── DATA FOR PROCESSING ──
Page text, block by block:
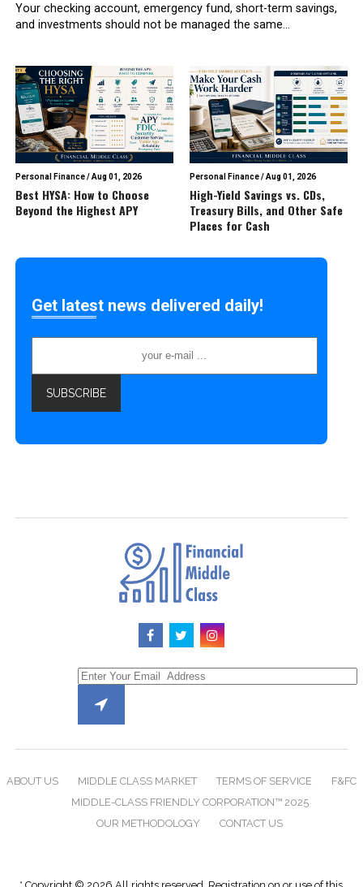
Your checking account, emergency fund, short-term savings,
and investments should not be managed the same...
Personal Finance/Aug 01, 2026
Best HYSA: How to Choose
Beyond the Highest APY
Personal Finance/Aug 01, 2026
High-Yield Savings vs. CDs,
Treasury Bills, and Other Safe
Places for Cash
Get latest news delivered daily!
ABOUT US MIDDLE CLASS MARKET TERMS OF SERVICE
F&FC
MIDDLE-CLASS FRIENDLY CORPORATION™ 2025
OUR METHODOLOGY
CONTACT US
───
§ EXERCISE:
The full listing above, duplicated exactly and without its pictures, is the answer.

§ RESULT FOR THIS TASK:
Page text, block by block:
Your checking account, emergency fund, short-term savings,
and investments should not be managed the same...
Personal Finance/Aug 01, 2026
Best HYSA: How to Choose
Beyond the Highest APY
Personal Finance/Aug 01, 2026
High-Yield Savings vs. CDs,
Treasury Bills, and Other Safe
Places for Cash
Get latest news delivered daily!
ABOUT US MIDDLE CLASS MARKET TERMS OF SERVICE
F&FC
MIDDLE-CLASS FRIENDLY CORPORATION™ 2025
OUR METHODOLOGY
CONTACT US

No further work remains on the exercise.